Spanner
Spanner is a WWW Spider which has been in occasional production since
February 1996. It was designed to be a general indexer and link
checker.
Please note: Spanner isn't actively being worked on/supported
anymore, sorry.
Well, I was going to wait to make the code a bit more stream-lined,
and modular, but ... I've been saying that I would do that for the
past few months, and I don't for-see myself having the time in the
near future, so ... The 1.0 version of Spanner is released. You can
grab it from the kluge.net FTP site under /NES/.
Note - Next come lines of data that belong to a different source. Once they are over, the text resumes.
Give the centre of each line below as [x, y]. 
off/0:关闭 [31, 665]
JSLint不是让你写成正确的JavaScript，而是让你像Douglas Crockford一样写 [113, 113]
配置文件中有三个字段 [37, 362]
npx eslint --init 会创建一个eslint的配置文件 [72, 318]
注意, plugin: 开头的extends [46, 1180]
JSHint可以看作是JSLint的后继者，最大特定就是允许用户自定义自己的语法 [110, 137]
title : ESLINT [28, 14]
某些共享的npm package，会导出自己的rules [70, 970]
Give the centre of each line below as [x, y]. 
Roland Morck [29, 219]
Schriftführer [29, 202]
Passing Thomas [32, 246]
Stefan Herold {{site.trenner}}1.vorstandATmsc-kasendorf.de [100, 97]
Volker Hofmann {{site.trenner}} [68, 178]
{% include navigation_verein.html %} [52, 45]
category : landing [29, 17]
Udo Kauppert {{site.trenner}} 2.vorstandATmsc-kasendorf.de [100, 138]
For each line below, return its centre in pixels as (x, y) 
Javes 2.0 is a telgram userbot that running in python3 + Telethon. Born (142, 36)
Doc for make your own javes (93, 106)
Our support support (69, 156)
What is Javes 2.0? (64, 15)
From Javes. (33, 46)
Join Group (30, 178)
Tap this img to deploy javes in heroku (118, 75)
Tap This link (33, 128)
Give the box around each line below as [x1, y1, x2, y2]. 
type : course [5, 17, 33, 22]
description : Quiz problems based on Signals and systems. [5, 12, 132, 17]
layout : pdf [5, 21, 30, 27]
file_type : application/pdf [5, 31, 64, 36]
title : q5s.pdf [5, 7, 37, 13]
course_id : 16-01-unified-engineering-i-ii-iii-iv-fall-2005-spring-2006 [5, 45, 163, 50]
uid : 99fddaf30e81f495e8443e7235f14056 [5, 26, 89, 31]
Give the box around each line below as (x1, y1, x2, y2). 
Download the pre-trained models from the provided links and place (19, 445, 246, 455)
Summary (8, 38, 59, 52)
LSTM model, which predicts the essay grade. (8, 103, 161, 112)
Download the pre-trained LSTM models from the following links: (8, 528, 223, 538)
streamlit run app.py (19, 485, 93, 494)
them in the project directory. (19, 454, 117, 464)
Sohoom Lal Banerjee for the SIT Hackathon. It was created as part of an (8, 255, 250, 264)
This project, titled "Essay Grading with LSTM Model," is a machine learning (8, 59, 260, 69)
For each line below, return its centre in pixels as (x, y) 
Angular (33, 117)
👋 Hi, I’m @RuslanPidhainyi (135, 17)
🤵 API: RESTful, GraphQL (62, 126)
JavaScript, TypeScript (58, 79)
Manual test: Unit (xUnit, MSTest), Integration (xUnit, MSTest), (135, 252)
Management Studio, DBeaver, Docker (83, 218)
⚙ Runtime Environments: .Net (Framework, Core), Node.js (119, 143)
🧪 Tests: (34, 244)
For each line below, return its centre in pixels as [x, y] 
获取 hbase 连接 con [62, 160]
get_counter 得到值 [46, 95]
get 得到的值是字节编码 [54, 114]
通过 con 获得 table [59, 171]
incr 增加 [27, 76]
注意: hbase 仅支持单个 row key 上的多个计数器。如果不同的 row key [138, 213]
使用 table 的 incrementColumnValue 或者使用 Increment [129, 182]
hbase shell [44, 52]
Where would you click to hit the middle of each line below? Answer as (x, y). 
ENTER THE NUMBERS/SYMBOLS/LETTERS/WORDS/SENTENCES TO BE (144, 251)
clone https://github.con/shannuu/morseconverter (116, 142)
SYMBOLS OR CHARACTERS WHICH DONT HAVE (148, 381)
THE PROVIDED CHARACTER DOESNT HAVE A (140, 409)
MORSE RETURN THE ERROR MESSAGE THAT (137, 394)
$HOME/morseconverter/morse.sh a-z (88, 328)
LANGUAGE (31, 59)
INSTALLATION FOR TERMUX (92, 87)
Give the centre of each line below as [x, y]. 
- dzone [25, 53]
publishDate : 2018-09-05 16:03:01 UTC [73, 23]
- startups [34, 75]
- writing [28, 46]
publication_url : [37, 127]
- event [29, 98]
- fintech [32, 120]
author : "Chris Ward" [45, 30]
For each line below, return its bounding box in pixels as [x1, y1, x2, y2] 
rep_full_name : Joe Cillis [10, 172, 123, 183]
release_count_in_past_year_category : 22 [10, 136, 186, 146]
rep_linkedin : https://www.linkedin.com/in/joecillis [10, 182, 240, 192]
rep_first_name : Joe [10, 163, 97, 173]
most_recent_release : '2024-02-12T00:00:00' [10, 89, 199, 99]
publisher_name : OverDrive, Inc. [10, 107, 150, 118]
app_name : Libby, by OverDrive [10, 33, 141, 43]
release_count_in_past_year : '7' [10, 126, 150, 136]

Current Features of Spanner
- Timeouts for DNS Lookups
- Timeouts for HTTP Connections
- Pause between hits to WWW server
- Support for Robots
Exclusion, including the Robots META tag
- User defined limits on URL retrieval and addition
- Can limit retriveal/addition based on IP
- Use of mime.types file to limit non-text based requests
- Returned data can be user parsed before actual parse function is
used.
- Unreachable hosts detected, no further requests are made to that
host
- Request and link logging.
- Smart URL filtering: 'URL#name' will simply mean that URL will be
indexed (if it hasn't been already). Relative paths (including '.' and
'..') are handled.
- META tags (such as keywords and description) are recognized.